-- Task details --
The records appear below. Set down exactly each line from the one that contains "Name the thing in the box [327,279,339,293]." through the last, both included.

-- Data extracts --

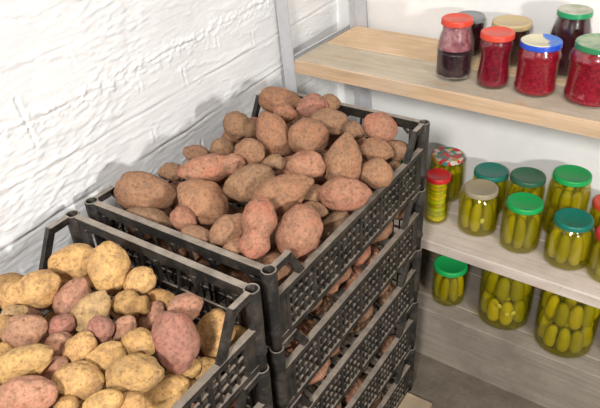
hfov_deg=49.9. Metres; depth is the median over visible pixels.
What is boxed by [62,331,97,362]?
potato
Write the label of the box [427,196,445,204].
cucumber slice
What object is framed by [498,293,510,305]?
cucumber
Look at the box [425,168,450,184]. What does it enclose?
lid
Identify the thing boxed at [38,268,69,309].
potato
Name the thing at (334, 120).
potato
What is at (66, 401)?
potato
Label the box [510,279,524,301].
cucumber
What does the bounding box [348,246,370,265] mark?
potato
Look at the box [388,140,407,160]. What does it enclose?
potato
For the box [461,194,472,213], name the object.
cucumber
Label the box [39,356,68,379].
potato
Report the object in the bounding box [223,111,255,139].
potato
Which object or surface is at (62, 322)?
potato
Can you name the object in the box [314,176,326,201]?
potato
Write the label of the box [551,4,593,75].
jam jar
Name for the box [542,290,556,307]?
cucumber
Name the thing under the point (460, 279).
cucumber
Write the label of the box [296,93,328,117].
potato
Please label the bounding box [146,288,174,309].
potato
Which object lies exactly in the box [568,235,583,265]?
cucumber
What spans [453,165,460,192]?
cucumber
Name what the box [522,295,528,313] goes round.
cucumber
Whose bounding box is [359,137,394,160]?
potato
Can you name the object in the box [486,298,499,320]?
cucumber
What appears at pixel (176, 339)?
potato
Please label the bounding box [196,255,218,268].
potato
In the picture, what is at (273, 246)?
potato
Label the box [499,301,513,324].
cucumber
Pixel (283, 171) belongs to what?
potato
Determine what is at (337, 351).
potato
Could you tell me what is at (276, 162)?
potato
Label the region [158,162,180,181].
potato
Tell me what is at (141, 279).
potato
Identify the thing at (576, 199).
cucumber
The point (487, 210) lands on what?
cucumber
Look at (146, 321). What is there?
potato
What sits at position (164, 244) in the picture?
potato
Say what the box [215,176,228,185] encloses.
potato
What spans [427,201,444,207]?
cucumber slice
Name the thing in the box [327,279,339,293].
potato
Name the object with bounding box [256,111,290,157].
potato
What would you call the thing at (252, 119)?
potato
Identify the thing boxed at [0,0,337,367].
wall
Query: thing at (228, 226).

-- Solved problem --
Name the thing in the box [327,279,339,293].
potato
Name the object with bounding box [256,111,290,157].
potato
What would you call the thing at (252, 119)?
potato
Identify the thing boxed at [0,0,337,367].
wall
Query: thing at (228, 226).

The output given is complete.